↓↓↓

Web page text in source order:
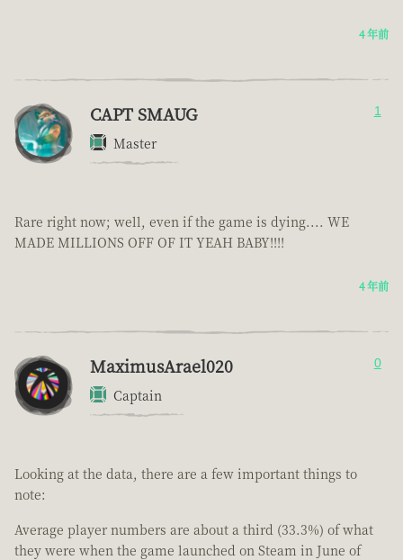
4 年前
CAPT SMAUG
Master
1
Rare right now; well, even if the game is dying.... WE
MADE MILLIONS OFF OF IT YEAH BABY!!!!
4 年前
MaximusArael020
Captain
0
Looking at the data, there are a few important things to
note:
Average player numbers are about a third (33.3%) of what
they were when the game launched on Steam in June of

↑↑↑
↓↓↓

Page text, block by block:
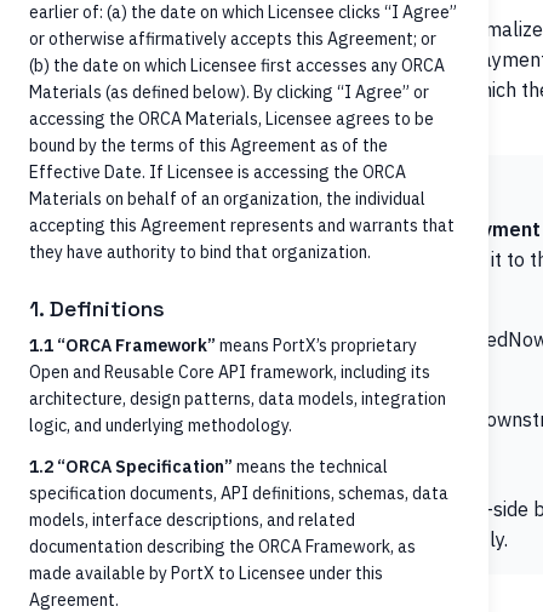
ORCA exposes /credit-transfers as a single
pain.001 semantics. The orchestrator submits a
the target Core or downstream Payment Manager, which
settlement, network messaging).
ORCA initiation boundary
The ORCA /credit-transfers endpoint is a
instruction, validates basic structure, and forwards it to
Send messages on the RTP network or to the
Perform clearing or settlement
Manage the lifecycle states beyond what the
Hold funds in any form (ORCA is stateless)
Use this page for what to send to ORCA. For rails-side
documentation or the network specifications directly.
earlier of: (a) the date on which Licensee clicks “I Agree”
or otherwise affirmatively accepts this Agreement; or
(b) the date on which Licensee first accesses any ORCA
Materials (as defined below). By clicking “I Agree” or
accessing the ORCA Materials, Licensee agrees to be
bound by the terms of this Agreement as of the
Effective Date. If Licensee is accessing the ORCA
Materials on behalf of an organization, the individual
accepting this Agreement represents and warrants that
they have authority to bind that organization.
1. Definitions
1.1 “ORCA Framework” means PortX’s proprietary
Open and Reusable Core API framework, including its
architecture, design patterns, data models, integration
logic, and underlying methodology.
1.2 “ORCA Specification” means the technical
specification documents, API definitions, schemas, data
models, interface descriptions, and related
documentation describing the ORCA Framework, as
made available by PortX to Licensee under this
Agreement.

↑↑↑

**Directions for this task:**
Starting at the line containing "Web page text" and stopping at the line containing "they were when", output every line above exactly, both ends included, with pictures omitted.

**Solution for this task:**
Web page text in source order:
4 年前
CAPT SMAUG
Master
1
Rare right now; well, even if the game is dying.... WE
MADE MILLIONS OFF OF IT YEAH BABY!!!!
4 年前
MaximusArael020
Captain
0
Looking at the data, there are a few important things to
note:
Average player numbers are about a third (33.3%) of what
they were when the game launched on Steam in June of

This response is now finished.